I ran benchmark test on my laptop with the following configuration:

goos: darwin
goarch: amd64
cpu: Intel(R) Core(TM) i7-9750H CPU @ 2.60GHz
gomaxprocs: 12

Below you can find graphs for simulation of 100 serial/concurrent sets/gets.
First case is when ttl has been turned off:

Second case - when we use ttl:

In both cases you can see an improvement when using concurrent access, but the effect of adding more shards in our concurrent map quickly disappears, after ~4-8 shards.
As you can see, the largest improvement belongs to concurrent sets: >30% for experiment without keys ttl and >200% for the experiment with ttl (max. 32 shards).
But at the same time it looks like "gets" are more "stable", and just a single shard (which is effectively just a map with mutex lock) already does the job.
The methodology of an experiment is simple and far from ideal, of course.
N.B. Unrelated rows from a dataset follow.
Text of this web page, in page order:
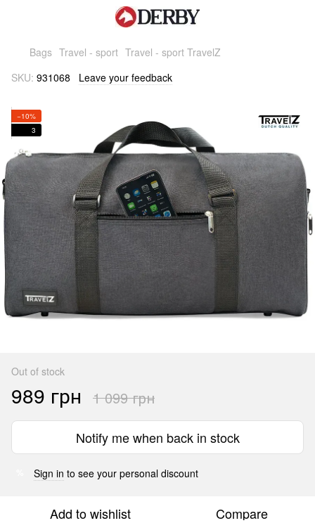
Bags Travel - sport Travel - sport TravelZ
SKU: 931068 Leave your feedback
−10%
3
Out of stock
989 грн 1 099 грн
Notify me when back in stock
Sign in to see your personal discount
Add to wishlist Compare
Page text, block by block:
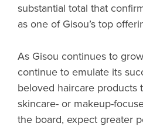
substantial total that
as one of Gisou’s top
As Gisou continues to
continue to emulate its
beloved haircare products
skincare- or makeup-
the board, expect greater

Possibly we could see more improvement on a larger-scale experiments.

Things to improve

Now, keys with expiry times are stored in a min heap, and this heap is being update with new entries through channels, which are unique for every shard. And on store start-up some amount of goroutines are spawned (number is equal to the number of shards), which may be not the best solution (see the code here). On the other hand - these goroutines by default just waits for the new entry in the channel, which comes from the next Set operation, in case ttl has been set, but it could a problem when there are a lot of sets and these goroutines could take more and more CPU time.